I can visualize my late uncle's dad walking into his shop and using these . The left box and indicator are dated 1916 . The right box belonging to my late uncle 1937 . The " wiggle stick " works perfectly and was originally priced at $5.50 + 75 cents for the velvet lined case . Not sure what that would be in today's dollars , but I bet quite a bit . I hope that in the future I can display these along with some more on a mantle in a log cabin up in Adirondack Park . Dave


----------



## toolroom (Feb 1, 2016)

Nice score MM,
     I absolutely love old style tooling. I collect Lufkin, and have 1 that has never been used. It is an outside mic. in tenths still in the original wood box with the seal still on it. as the original paperwork! There is a price on the box of $10.25. Research says it is 1942. I still use my 1940 Micro Master test indicator. I don't have anything to compare to your antiquity. Beautiful instrument!
toolroom


----------



## ch2co (Feb 1, 2016)

They are beautiful. The true value of them is in their history and in your heart.  Priceless!   
And that "dial indicator" (wiggle stick?) is an artistic masterpiece..
Thank you.

CHuck the grumpy old guy


----------



## mmcmdl (Feb 1, 2016)

Chuck , I left my position as a precision aerospace machinist some years back and went into a Unilever Plant position more along the lines of mechanical maintenance . My first day there I was getting my box sorted when my new boss spotted my tenth's Best Test indicator . He asked what I had in mind with that ??? He explained that we now work within a half a broomstick tolerance and use a wiggle stick for the close jobs . LMAO ! I will never forget that !

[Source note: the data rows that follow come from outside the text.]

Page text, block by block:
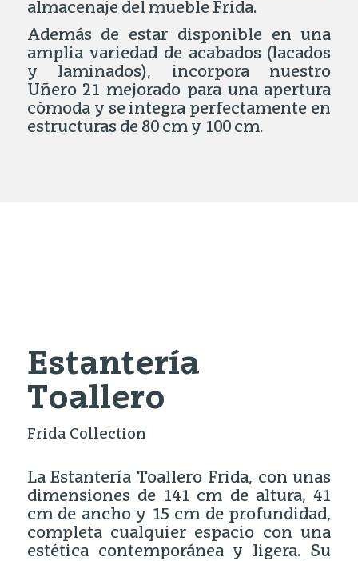
almacenaje del mueble Frida.
Además de estar disponible en una
amplia variedad de acabados (lacados
y laminados), incorpora nuestro
Uñero 21 mejorado para una apertura
cómoda y se integra perfectamente en
estructuras de 80 cm y 100 cm.
Estantería
Toallero
Frida Collection
La Estantería Toallero Frida, con unas
dimensiones de 141 cm de altura, 41
cm de ancho y 15 cm de profundidad,
completa cualquier espacio con una
estética contemporánea y ligera. Su

We DID have some nice lapping plates though . The front sidewalk was for course finishes and the rear patio worked great for fine work . It was a PITA when it snowed !


----------



## ch2co (Feb 1, 2016)

_"We DID have some nice lapping plates though . The front sidewalk was for course finishes and the rear patio worked great for fine work . It was a PITA when it snowed !"_

Must have been a really nice rear patio, mine is a little too rough for the fine lapping.

CHuck the grumpy old guy


----------



## Bob Korves (Feb 1, 2016)

I use cinder blocks for accurate work and finest finishes...


----------



## Charles Spencer (Feb 3, 2016)

mmcmdl said:


> I can visualize my late uncle's dad walking into his shop and using these . The left box and indicator are dated 1916 . The right box belonging to my late uncle 1937 . The " wiggle stick " works perfectly and was originally priced at $5.50 + 75 cents for the velvet lined case . Not sure what that would be in today's dollars , but I bet quite a bit . I hope that in the future I can display these along with some more on a mantle in a log cabin up in Adirondack Park . Dave



From Wikipedia on Henry Ford's 1914 $5.00 a day wage:

"Ford astonished the world in 1914 by offering a $5 per day wage ($120 today), which more than doubled the rate of most of his workers."


----------